In my previous article I’ve written about factors that could possible affect decentralization of a public blockchain. And if you start applying them to existing blockchains, it becomes clear that most of blockchains are guilty of one or two of such factors.

It’s much easier to sell centralization disguised as decentralization, and is very profitable. It seems that nobody cares about decentralization anymore. Maybe decentralization doesn’t even matter?

What is the problem?

What is the problem with centralization? It’s obvious that a Central Point is a Point of Failure, but what kind of failure in this case?

Any central point can be used to get some advantage. Control of a public blockchain is a power, which governments, big corporations and criminals want to control. Humans are weak point, they are especially exposed if they are part of that central point. Not necessary to destroy, but force them to do what powerful actor wants.

Most people think it’s impossible to force any changes, “because it’s Open Source”. Unfortunately not every problem is easy to notice, otherwise we wouldn’t have software bugs. Some backdoors can intentionally be planted in a code and pass all verifications, only authors would know how to use them. There are many examples of that.

Backdoors

Take a look at NSA Bullrun program, revealed by Edward Snowden. NSA has been actively working on inserting vulnerabilities into commercial encryption systems. One of the planted vulnerabilities was a backdoor added to random number generator Dual_EC_DRBG.

For example it was integrated into Juniper Networks, which is one of the leading companies producing networking hardware and software. On one day, without any practical reason, they have integrated Dual_EC, and at the same time they made few changes (“unintentional bugs”) to different places of their code. Altogether it allowed a hidden user to login into system and decrypt and copy traffic coming through the system.

Even better example was demonstrated by BEA-1 encryption algorithm, which is literally a “Backdoored Encryption Algorithm, version 1”. This academic research shows that it’s possible to make a backdoor in a public algorithm. BEA-1 algorithm is compliant with security requirements, such as FIPS-140, passing all verification, and not noticeable even to an experienced cryptographer. It still has a backdoor known to authors, which allows to decrypt (break) a message just on a laptop.

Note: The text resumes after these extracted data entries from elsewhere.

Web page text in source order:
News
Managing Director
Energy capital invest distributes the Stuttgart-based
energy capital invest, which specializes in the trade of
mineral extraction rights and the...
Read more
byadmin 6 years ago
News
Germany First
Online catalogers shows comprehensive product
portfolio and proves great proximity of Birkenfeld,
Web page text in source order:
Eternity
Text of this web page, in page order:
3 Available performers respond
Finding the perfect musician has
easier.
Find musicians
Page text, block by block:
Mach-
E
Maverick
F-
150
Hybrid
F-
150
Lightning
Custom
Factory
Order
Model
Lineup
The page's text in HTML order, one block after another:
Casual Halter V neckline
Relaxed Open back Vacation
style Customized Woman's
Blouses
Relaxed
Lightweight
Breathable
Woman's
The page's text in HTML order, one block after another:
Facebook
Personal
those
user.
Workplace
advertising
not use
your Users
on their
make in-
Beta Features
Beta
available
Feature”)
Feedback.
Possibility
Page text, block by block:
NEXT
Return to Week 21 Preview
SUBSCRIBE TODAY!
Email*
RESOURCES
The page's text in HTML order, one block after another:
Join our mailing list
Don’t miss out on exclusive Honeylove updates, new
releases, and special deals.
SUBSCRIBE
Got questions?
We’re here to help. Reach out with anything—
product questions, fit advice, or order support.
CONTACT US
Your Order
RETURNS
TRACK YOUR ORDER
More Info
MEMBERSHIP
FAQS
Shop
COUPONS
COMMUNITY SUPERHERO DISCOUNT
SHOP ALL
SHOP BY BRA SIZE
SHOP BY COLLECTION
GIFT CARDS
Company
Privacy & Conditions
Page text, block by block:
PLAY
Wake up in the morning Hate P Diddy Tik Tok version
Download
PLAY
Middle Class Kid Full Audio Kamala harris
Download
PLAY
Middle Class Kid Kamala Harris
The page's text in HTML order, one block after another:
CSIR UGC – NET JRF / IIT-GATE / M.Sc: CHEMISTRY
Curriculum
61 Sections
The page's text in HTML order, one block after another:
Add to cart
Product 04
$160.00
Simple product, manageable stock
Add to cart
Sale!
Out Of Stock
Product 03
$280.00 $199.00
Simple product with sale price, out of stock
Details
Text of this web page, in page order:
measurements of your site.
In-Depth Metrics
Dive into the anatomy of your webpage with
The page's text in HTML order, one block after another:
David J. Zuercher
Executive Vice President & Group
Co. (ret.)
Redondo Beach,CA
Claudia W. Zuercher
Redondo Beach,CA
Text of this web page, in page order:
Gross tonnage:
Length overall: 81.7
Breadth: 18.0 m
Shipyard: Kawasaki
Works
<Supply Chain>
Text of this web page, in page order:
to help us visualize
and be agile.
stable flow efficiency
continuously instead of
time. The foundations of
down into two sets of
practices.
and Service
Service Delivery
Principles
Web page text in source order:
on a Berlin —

So it’s definitely possible to change open source code to make it working in a way end-users don’t know.

Is blockchain already affected?

I’m not worried about cryptography backdoor actually, I think that the most expected backdoor would be a political one, a way to influence development, ecosystem, define which businesses are accepted and which are not, which addresses are free to participate, and which are censored. We have already seen such discussions about governance proposing that special people should have advanced rights to interfere with general consensus rules, and that autonomous networks are somehow bad. Seed is growing unfortunately.

Replace “Corporate Media” with “… Foundation”

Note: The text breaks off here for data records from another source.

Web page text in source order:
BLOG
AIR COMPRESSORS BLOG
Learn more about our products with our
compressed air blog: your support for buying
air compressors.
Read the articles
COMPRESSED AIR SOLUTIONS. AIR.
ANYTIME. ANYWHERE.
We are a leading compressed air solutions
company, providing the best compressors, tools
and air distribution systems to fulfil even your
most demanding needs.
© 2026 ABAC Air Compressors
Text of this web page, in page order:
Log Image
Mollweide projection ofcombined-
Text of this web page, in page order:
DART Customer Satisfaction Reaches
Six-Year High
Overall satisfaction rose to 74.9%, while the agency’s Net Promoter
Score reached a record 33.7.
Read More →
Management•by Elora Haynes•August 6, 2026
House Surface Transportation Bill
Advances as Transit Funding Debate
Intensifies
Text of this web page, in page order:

Many blockchain projects has violated a lot of laws or SEC rules, some are used mostly for illegal gambling, others have done other not-very-legal things. A government has all rights to prosecute people in charge (i.e. foundation/leaders) or use that to force them to cooperate. We wouldn’t know if latter has happened already, and we didn’t see former either.

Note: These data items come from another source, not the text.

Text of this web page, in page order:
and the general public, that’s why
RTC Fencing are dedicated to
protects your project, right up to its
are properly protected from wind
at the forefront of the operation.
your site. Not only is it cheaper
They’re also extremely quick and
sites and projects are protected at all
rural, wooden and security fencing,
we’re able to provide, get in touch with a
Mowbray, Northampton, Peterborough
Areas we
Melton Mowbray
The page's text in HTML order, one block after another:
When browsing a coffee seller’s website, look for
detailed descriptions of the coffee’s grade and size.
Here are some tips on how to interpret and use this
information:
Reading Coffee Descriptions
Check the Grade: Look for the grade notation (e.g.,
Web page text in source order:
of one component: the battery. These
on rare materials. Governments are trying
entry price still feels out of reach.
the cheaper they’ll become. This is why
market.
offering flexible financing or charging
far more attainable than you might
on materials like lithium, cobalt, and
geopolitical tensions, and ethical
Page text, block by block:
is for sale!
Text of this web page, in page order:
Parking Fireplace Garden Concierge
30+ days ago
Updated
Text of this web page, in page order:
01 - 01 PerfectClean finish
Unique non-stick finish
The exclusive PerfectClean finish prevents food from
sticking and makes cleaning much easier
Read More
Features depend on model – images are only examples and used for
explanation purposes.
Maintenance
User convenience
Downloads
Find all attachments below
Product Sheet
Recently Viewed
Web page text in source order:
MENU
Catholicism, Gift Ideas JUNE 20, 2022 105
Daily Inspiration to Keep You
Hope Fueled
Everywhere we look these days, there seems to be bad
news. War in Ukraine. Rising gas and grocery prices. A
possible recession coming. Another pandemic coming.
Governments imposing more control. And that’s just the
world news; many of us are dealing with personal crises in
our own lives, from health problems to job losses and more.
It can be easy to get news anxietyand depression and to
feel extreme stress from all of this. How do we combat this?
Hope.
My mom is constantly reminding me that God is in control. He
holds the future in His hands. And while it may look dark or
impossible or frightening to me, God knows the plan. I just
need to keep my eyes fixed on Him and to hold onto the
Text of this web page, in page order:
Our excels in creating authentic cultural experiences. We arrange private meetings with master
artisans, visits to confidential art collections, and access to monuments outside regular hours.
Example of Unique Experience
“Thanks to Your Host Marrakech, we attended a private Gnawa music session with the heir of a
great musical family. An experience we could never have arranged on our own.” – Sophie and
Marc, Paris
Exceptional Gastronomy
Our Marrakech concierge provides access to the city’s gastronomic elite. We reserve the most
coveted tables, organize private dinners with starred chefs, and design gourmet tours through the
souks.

Some people don’t trust ZCash because of “Trusted Setup”. They think that during that operation some agencies got a “master key” to see all transaction, and it’s almost impossible to prove opposite. I hope Zcash will figure out how to resolve that.

I think Bitcoin is hard to attack at this moment, it has a working software and main protocol, it less depend on core progress currently. Most important, it has suspicious community which opposes changes and asks tough questions. There are too many different forces/groups makes it ineffective to target just one.

Ethereum has many points that can be used as a point of failure. Code is still immature to continue operating network as is, it needs many improvements, team needs to solve scalability problems and so on. I.e you can’t remove foundation, leaders, official structures and code, all of it are critical elements and many of them can be captured. They already have a track record of being pro-centralized, they are perfect target.

For the most of other blockchains you don’t need to use any force at all, you just call CEO and make an agreement. Business is business.

Except Dogecoin maybe, because there is no one in charge now. Much unstoppable.

Is decentralization really important?

Most people would say that decentralization is overvalued, nobody needs real decentralization. Most companies would say that they are using blockchain just for non critical (and fully legal) stuff, and there is no reason to expect anyone would attack blockchain to get advantage over them. That is the state of things.

But I want to remind that Internet was created as a communication network to survive nuclear war. Literally.

Internet was made by DARPA — Defense Advanced Research Projects Agency or US Department of Defense.

TCP/IP is also known as “DoD Four-Layer Model”, where DoD is Department of Defense.

Take a look at Memorandum on Distributed Communications by Paul Baran, a research about how to build a network with maximal survivability, and which proposed packed switching (which is basis of modern internet). It’s famous document, everyone uses picture from it when talks about decentralization. Though most of them are probably never looked into the document itself. The document contains “enemy” or “weapon” almost on every page.

Initial funding for Tor’s development had come from the federal government of the United States, initially through the Office of Naval Research and DARPA as well.

Most of modern internet was build by defense organizations, designed for extreme conditions like surviving a nuclear war. Why is that?

The reason is that you can’t build a global communication layer that would have a way to be controlled by someone. US, UK, China, Russia, and others would like to control all communications. Everyone would want to control it.

We had other communications networks before Internet, like telephone. And actually many people never believed in Internet, because traditional networks worked perfectly for almost all of the tasks, and were cheap compared to extremely expensive Internet. But it was replaced by Internet.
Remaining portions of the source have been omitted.